Task description: All of the data should be given again word for word, though the images are to be left out.

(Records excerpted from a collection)
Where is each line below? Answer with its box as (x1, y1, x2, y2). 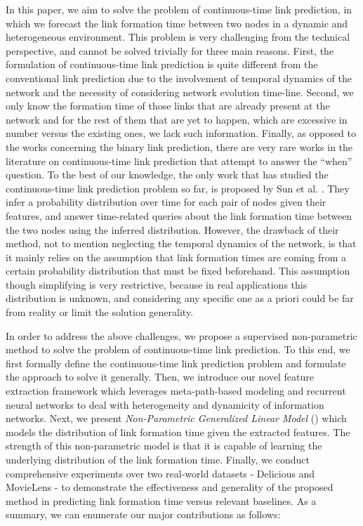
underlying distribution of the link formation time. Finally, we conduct (6, 452, 310, 466)
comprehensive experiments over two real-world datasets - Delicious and (6, 466, 315, 480)
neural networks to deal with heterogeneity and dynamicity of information (6, 397, 324, 412)
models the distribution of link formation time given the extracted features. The (6, 424, 350, 439)
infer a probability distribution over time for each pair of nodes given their (6, 195, 326, 209)
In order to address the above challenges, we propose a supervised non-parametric (6, 328, 357, 343)
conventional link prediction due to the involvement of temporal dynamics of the (6, 70, 352, 85)
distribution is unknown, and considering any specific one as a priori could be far (6, 291, 354, 305)
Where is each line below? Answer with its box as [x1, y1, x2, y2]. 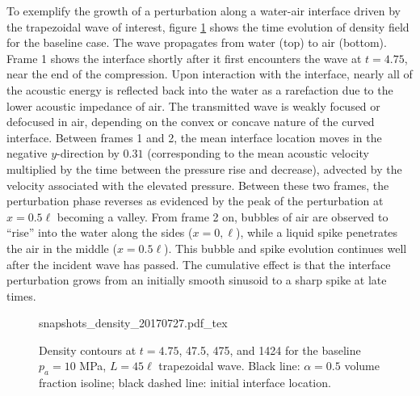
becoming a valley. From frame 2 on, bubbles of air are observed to [57, 208, 388, 225]
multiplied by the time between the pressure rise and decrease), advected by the [6, 160, 402, 177]
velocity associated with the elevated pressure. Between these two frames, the [6, 176, 389, 193]
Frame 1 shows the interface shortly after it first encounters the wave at [6, 49, 362, 66]
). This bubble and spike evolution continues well [164, 239, 407, 256]
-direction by [57, 145, 120, 162]
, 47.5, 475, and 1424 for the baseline [178, 341, 361, 358]
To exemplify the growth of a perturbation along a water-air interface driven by [6, 2, 401, 19]
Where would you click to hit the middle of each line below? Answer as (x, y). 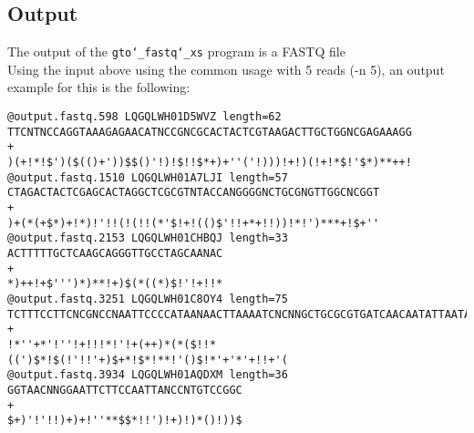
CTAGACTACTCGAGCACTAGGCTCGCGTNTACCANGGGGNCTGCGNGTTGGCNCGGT (194, 193)
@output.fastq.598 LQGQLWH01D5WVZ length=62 (144, 117)
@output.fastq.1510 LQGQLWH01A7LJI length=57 (148, 177)
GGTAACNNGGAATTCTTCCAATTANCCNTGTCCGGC (125, 390)
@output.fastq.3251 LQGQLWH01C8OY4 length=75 (148, 299)
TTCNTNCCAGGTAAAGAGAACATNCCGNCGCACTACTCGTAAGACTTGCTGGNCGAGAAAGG (210, 132)
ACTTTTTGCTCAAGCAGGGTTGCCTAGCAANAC (115, 253)
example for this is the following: (99, 87)
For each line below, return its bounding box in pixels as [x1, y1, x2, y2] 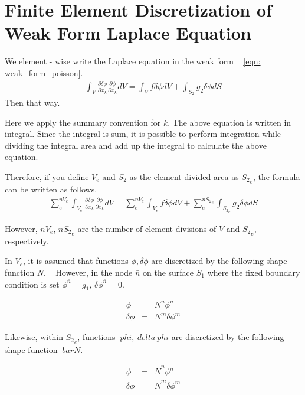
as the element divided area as [129, 171, 239, 183]
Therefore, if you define [5, 171, 89, 183]
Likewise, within [5, 331, 64, 343]
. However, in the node [44, 266, 133, 278]
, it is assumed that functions [23, 254, 129, 267]
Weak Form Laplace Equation [5, 21, 251, 45]
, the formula [253, 171, 300, 183]
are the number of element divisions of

Your solution:
Where is each line below? Answer with its box as (x1, y1, x2, y2). 
underlying distribution of the link formation time. Finally, we conduct (6, 452, 310, 466)
comprehensive experiments over two real-world datasets - Delicious and (6, 466, 315, 480)
neural networks to deal with heterogeneity and dynamicity of information (6, 397, 324, 412)
models the distribution of link formation time given the extracted features. The (6, 424, 350, 439)
infer a probability distribution over time for each pair of nodes given their (6, 195, 326, 209)
In order to address the above challenges, we propose a supervised non-parametric (6, 328, 357, 343)
conventional link prediction due to the involvement of temporal dynamics of the (6, 70, 352, 85)
distribution is unknown, and considering any specific one as a priori could be far (6, 291, 354, 305)
Where is each line below? Answer with its box as [x1, y1, x2, y2]. 
becoming a valley. From frame 2 on, bubbles of air are observed to [57, 208, 388, 225]
multiplied by the time between the pressure rise and decrease), advected by the [6, 160, 402, 177]
velocity associated with the elevated pressure. Between these two frames, the [6, 176, 389, 193]
Frame 1 shows the interface shortly after it first encounters the wave at [6, 49, 362, 66]
). This bubble and spike evolution continues well [164, 239, 407, 256]
-direction by [57, 145, 120, 162]
, 47.5, 475, and 1424 for the baseline [178, 341, 361, 358]
To exemplify the growth of a perturbation along a water-air interface driven by [6, 2, 401, 19]
Where would you click to hit the middle of each line below? Answer as (x, y). 
CTAGACTACTCGAGCACTAGGCTCGCGTNTACCANGGGGNCTGCGNGTTGGCNCGGT (194, 193)
@output.fastq.598 LQGQLWH01D5WVZ length=62 (144, 117)
@output.fastq.1510 LQGQLWH01A7LJI length=57 (148, 177)
GGTAACNNGGAATTCTTCCAATTANCCNTGTCCGGC (125, 390)
@output.fastq.3251 LQGQLWH01C8OY4 length=75 (148, 299)
TTCNTNCCAGGTAAAGAGAACATNCCGNCGCACTACTCGTAAGACTTGCTGGNCGAGAAAGG (210, 132)
ACTTTTTGCTCAAGCAGGGTTGCCTAGCAANAC (115, 253)
example for this is the following: (99, 87)
For each line below, return its bounding box in pixels as [x1, y1, x2, y2] 
as the element divided area as [129, 171, 239, 183]
Therefore, if you define [5, 171, 89, 183]
Likewise, within [5, 331, 64, 343]
. However, in the node [44, 266, 133, 278]
, it is assumed that functions [23, 254, 129, 267]
Weak Form Laplace Equation [5, 21, 251, 45]
, the formula [253, 171, 300, 183]
are the number of element divisions of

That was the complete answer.